## [Task objective]
Make an exact copy of the data below, leaving out every picture.

═════ Information shown ═════

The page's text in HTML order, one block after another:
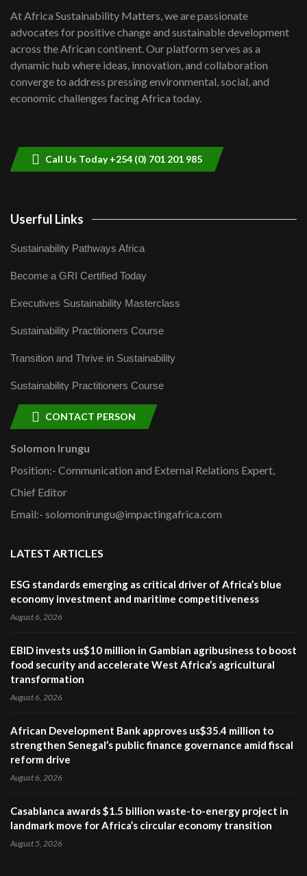
awards|...
06:48
Kenya,UK Year of climate launch|
Lamu,Turkana oil field troubles| And...
04:33
At Africa Sustainability Matters, we are passionate
advocates for positive change and sustainable development
across the African continent. Our platform serves as a
dynamic hub where ideas, innovation, and collaboration
converge to address pressing environmental, social, and
economic challenges facing Africa today.
Call Us Today +254 (0) 701 201 985
Userful Links
Sustainability Pathways Africa
Become a GRI Certified Today
Executives Sustainability Masterclass
Sustainability Practitioners Course
Transition and Thrive in Sustainability
Sustainability Practitioners Course
CONTACT PERSON
Solomon Irungu
Position:- Communication and External Relations Expert,
Chief Editor
Email:- solomonirungu@impactingafrica.com
LATEST ARTICLES
ESG standards emerging as critical driver of Africa’s blue
economy investment and maritime competitiveness
August 6, 2026
EBID invests us$10 million in Gambian agribusiness to boost
food security and accelerate West Africa’s agricultural
transformation
August 6, 2026
African Development Bank approves us$35.4 million to
strengthen Senegal’s public finance governance amid fiscal
reform drive
August 6, 2026
Casablanca awards $1.5 billion waste-to-energy project in
landmark move for Africa’s circular economy transition
August 5, 2026
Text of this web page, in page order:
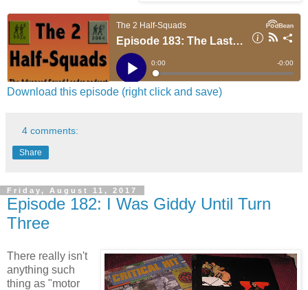
Download this episode (right click and save)
4 comments:
Share
Friday, August 11, 2017
Episode 182: I Was Giddy Until Turn
Three
There really isn't
anything such
thing as "motor
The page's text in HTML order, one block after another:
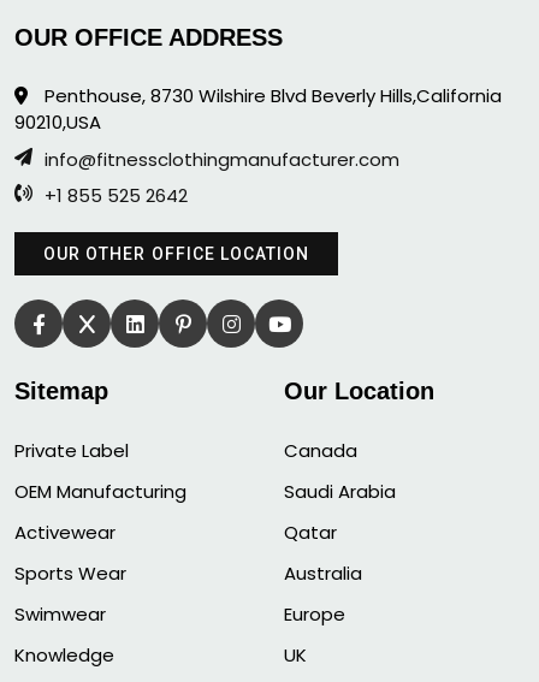
OUR OFFICE ADDRESS
Penthouse, 8730 Wilshire Blvd Beverly Hills,California
90210,USA
info@fitnessclothingmanufacturer.com
+1 855 525 2642
OUR OTHER OFFICE LOCATION
Sitemap
Private Label
OEM Manufacturing
Activewear
Sports Wear
Swimwear
Knowledge
Our Location
Canada
Saudi Arabia
Qatar
Australia
Europe
UK
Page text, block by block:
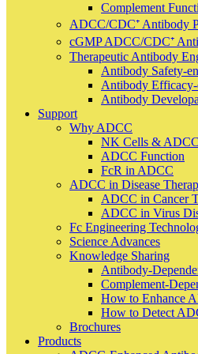
Complement
ADCC/CDC⁺ Antibody
cGMP ADCC/CDC⁺
Therapeutic Antibody
Antibody Safety-
Antibody Efficacy-
Antibody
Support
Why ADCC
NK Cells & ADCC
ADCC Function
FcR in ADCC
ADCC in Disease
ADCC in Cancer
ADCC in Virus
Fc Engineering
Science Advances
Knowledge Sharing
Antibody-
Complement-
How to Enhance
How to Detect
Brochures
Products
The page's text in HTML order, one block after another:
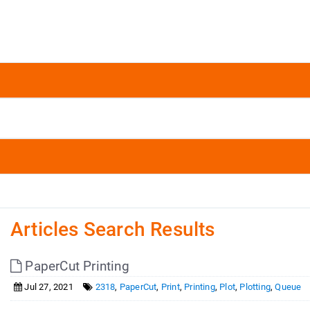
Articles Search Results
PaperCut Printing
Jul 27, 2021 2318, PaperCut, Print, Printing, Plot, Plotting,Queue
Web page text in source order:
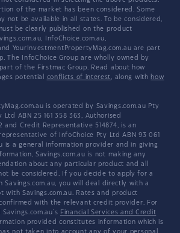
of the market has been considered. Some
not be available in all states. To be considered,
be clearly published on the product
InfoChoice.com.au,
YourInvestmentPropertyMag.com.au are part
The InfoChoice Group are wholly owned by
of the Firstmac Group. Read about how
potential conflicts of interest, along with how
is operated by Savings.com.au Pty
Ltd ABN 25 161 358 363, Authorised
and Credit Representative 514874, is an
of InfoChoice Pty Ltd ABN 93 061
is a general information provider and in giving
Savings.com.au is not making any
about any particular product and all
be considered. If you decide to apply for a
you will deal directly with a
with Savings.com.au. Rates and product
with the relevant credit provider. For
Financial Services and Credit
provided constitutes information which is
not taken into account any of your personal
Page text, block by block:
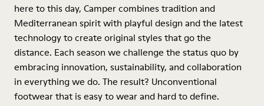
here to this day, Camper combines tradition and
Mediterranean spirit with playful design and the latest
technology to create original styles that go the
distance. Each season we challenge the status quo by
embracing innovation, sustainability, and collaboration
in everything we do. The result? Unconventional
footwear that is easy to wear and hard to define.
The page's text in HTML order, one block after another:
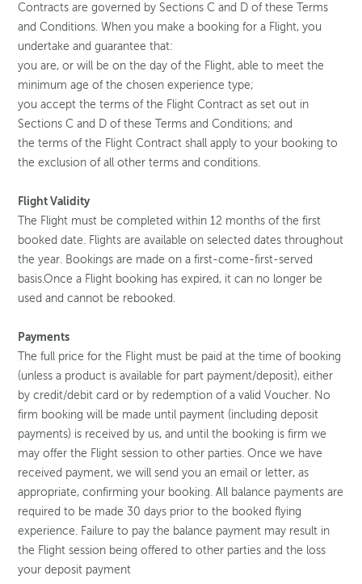
Contracts are governed by Sections C and D of these Terms
and Conditions. When you make a booking for a Flight, you
undertake and guarantee that:
you are, or will be on the day of the Flight, able to meet the
minimum age of the chosen experience type;
you accept the terms of the Flight Contract as set out in
Sections C and D of these Terms and Conditions; and
the terms of the Flight Contract shall apply to your booking to
the exclusion of all other terms and conditions.
Flight Validity
The Flight must be completed within 12 months of the first
booked date. Flights are available on selected dates throughout
the year. Bookings are made on a first-come-first-served
basis.Once a Flight booking has expired, it can no longer be
used and cannot be rebooked.
Payments
The full price for the Flight must be paid at the time of booking
(unless a product is available for part payment/deposit), either
by credit/debit card or by redemption of a valid Voucher. No
firm booking will be made until payment (including deposit
payments) is received by us, and until the booking is firm we
may offer the Flight session to other parties. Once we have
received payment, we will send you an email or letter, as
appropriate, confirming your booking. All balance payments are
required to be made 30 days prior to the booked flying
experience. Failure to pay the balance payment may result in
the Flight session being offered to other parties and the loss
your deposit payment
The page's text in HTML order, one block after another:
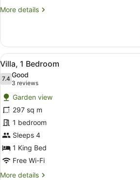
More details
More
Suite,
Bedrooms,
Ocean
View
View
all
photos
for
Villa,
1
Bedroom
A
6
Villa, 1 Bedroom
7.47.4 out of 10
Good
3 reviews
(3
reviews)
Garden view
297 sq m
1 bedroom
Sleeps 4
1 King Bed
Free Wi-Fi
More details
More
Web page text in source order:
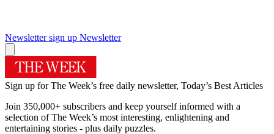
Newsletter sign up Newsletter
Sign up for The Week’s free daily newsletter, Today’s Best Articles
Join 350,000+ subscribers and keep yourself informed with a
selection of The Week’s most interesting, enlightening and
entertaining stories - plus daily puzzles.
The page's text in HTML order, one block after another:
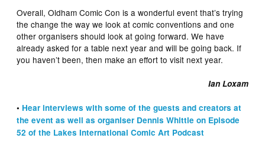
Overall, Oldham Comic Con is a wonderful event that’s trying
the change the way we look at comic conventions and one
other organisers should look at going forward. We have
already asked for a table next year and will be going back. If
you haven’t been, then make an effort to visit next year.
Ian Loxam
• Hear interviews with some of the guests and creators at
the event as well as organiser Dennis Whittle on Episode
52 of the Lakes International Comic Art Podcast
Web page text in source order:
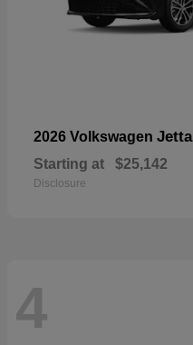
2026 Volkswagen Jetta
Starting at $25,142
Disclosure
4
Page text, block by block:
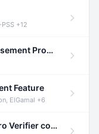
+12
Audit of Demox Labs - Token Disbursement Program
Feature
ElGamal +6
Audit of Herodotus' Integrity - A Cairo Verifier compatible with Starknet written in Cairo 1
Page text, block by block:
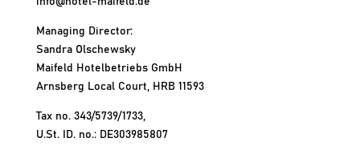
Managing Director:
Sandra Olschewsky
Maifeld Hotelbetriebs GmbH
Arnsberg Local Court, HRB 11593
Tax no. 343/5739/1733,
U.St. ID. no.: DE303985807
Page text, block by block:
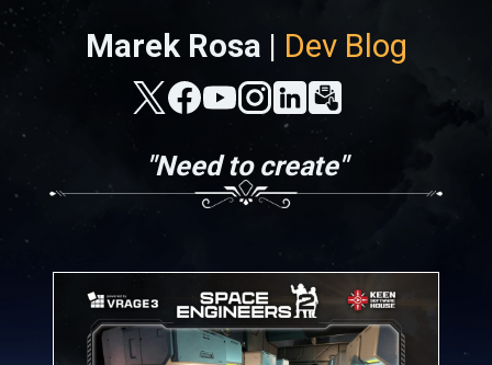
Marek Rosa | Dev Blog
"Need to create"
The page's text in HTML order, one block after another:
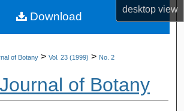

═════

## [Response box]
The page's text in HTML order, one block after another:
awards|...
06:48
Kenya,UK Year of climate launch|
Lamu,Turkana oil field troubles| And...
04:33
At Africa Sustainability Matters, we are passionate
advocates for positive change and sustainable development
across the African continent. Our platform serves as a
dynamic hub where ideas, innovation, and collaboration
converge to address pressing environmental, social, and
economic challenges facing Africa today.
Call Us Today +254 (0) 701 201 985
Userful Links
Sustainability Pathways Africa
Become a GRI Certified Today
Executives Sustainability Masterclass
Sustainability Practitioners Course
Transition and Thrive in Sustainability
Sustainability Practitioners Course
CONTACT PERSON
Solomon Irungu
Position:- Communication and External Relations Expert,
Chief Editor
Email:- solomonirungu@impactingafrica.com
LATEST ARTICLES
ESG standards emerging as critical driver of Africa’s blue
economy investment and maritime competitiveness
August 6, 2026
EBID invests us$10 million in Gambian agribusiness to boost
food security and accelerate West Africa’s agricultural
transformation
August 6, 2026
African Development Bank approves us$35.4 million to
strengthen Senegal’s public finance governance amid fiscal
reform drive
August 6, 2026
Casablanca awards $1.5 billion waste-to-energy project in
landmark move for Africa’s circular economy transition
August 5, 2026
Text of this web page, in page order:
Download this episode (right click and save)
4 comments:
Share
Friday, August 11, 2017
Episode 182: I Was Giddy Until Turn
Three
There really isn't
anything such
thing as "motor
The page's text in HTML order, one block after another:
OUR OFFICE ADDRESS
Penthouse, 8730 Wilshire Blvd Beverly Hills,California
90210,USA
info@fitnessclothingmanufacturer.com
+1 855 525 2642
OUR OTHER OFFICE LOCATION
Sitemap
Private Label
OEM Manufacturing
Activewear
Sports Wear
Swimwear
Knowledge
Our Location
Canada
Saudi Arabia
Qatar
Australia
Europe
UK
Page text, block by block:
Complement
ADCC/CDC⁺ Antibody
cGMP ADCC/CDC⁺
Therapeutic Antibody
Antibody Safety-
Antibody Efficacy-
Antibody
Support
Why ADCC
NK Cells & ADCC
ADCC Function
FcR in ADCC
ADCC in Disease
ADCC in Cancer
ADCC in Virus
Fc Engineering
Science Advances
Knowledge Sharing
Antibody-
Complement-
How to Enhance
How to Detect
Brochures
Products
The page's text in HTML order, one block after another:
Articles Search Results
PaperCut Printing
Jul 27, 2021 2318, PaperCut, Print, Printing, Plot, Plotting,Queue
Web page text in source order:
of the market has been considered. Some
not be available in all states. To be considered,
be clearly published on the product
InfoChoice.com.au,
YourInvestmentPropertyMag.com.au are part
The InfoChoice Group are wholly owned by
of the Firstmac Group. Read about how
potential conflicts of interest, along with how
is operated by Savings.com.au Pty
Ltd ABN 25 161 358 363, Authorised
and Credit Representative 514874, is an
of InfoChoice Pty Ltd ABN 93 061
is a general information provider and in giving
Savings.com.au is not making any
about any particular product and all
be considered. If you decide to apply for a
you will deal directly with a
with Savings.com.au. Rates and product
with the relevant credit provider. For
Financial Services and Credit
provided constitutes information which is
not taken into account any of your personal
Page text, block by block:
here to this day, Camper combines tradition and
Mediterranean spirit with playful design and the latest
technology to create original styles that go the
distance. Each season we challenge the status quo by
embracing innovation, sustainability, and collaboration
in everything we do. The result? Unconventional
footwear that is easy to wear and hard to define.
The page's text in HTML order, one block after another:
Contracts are governed by Sections C and D of these Terms
and Conditions. When you make a booking for a Flight, you
undertake and guarantee that:
you are, or will be on the day of the Flight, able to meet the
minimum age of the chosen experience type;
you accept the terms of the Flight Contract as set out in
Sections C and D of these Terms and Conditions; and
the terms of the Flight Contract shall apply to your booking to
the exclusion of all other terms and conditions.
Flight Validity
The Flight must be completed within 12 months of the first
booked date. Flights are available on selected dates throughout
the year. Bookings are made on a first-come-first-served
basis.Once a Flight booking has expired, it can no longer be
used and cannot be rebooked.
Payments
The full price for the Flight must be paid at the time of booking
(unless a product is available for part payment/deposit), either
by credit/debit card or by redemption of a valid Voucher. No
firm booking will be made until payment (including deposit
payments) is received by us, and until the booking is firm we
may offer the Flight session to other parties. Once we have
received payment, we will send you an email or letter, as
appropriate, confirming your booking. All balance payments are
required to be made 30 days prior to the booked flying
experience. Failure to pay the balance payment may result in
the Flight session being offered to other parties and the loss
your deposit payment
The page's text in HTML order, one block after another:
More details
More
Suite,
Bedrooms,
Ocean
View
View
all
photos
for
Villa,
1
Bedroom
A
6
Villa, 1 Bedroom
7.47.4 out of 10
Good
3 reviews
(3
reviews)
Garden view
297 sq m
1 bedroom
Sleeps 4
1 King Bed
Free Wi-Fi
More details
More
Web page text in source order:
Newsletter sign up Newsletter
Sign up for The Week’s free daily newsletter, Today’s Best Articles
Join 350,000+ subscribers and keep yourself informed with a
selection of The Week’s most interesting, enlightening and
entertaining stories - plus daily puzzles.
The page's text in HTML order, one block after another:
Overall, Oldham Comic Con is a wonderful event that’s trying
the change the way we look at comic conventions and one
other organisers should look at going forward. We have
already asked for a table next year and will be going back. If
you haven’t been, then make an effort to visit next year.
Ian Loxam
• Hear interviews with some of the guests and creators at
the event as well as organiser Dennis Whittle on Episode
52 of the Lakes International Comic Art Podcast
Web page text in source order:
2026 Volkswagen Jetta
Starting at $25,142
Disclosure
4
Page text, block by block:
+12
Audit of Demox Labs - Token Disbursement Program
Feature
ElGamal +6
Audit of Herodotus' Integrity - A Cairo Verifier compatible with Starknet written in Cairo 1
Page text, block by block:
Managing Director:
Sandra Olschewsky
Maifeld Hotelbetriebs GmbH
Arnsberg Local Court, HRB 11593
Tax no. 343/5739/1733,
U.St. ID. no.: DE303985807
Page text, block by block:
Marek Rosa | Dev Blog
"Need to create"
The page's text in HTML order, one block after another:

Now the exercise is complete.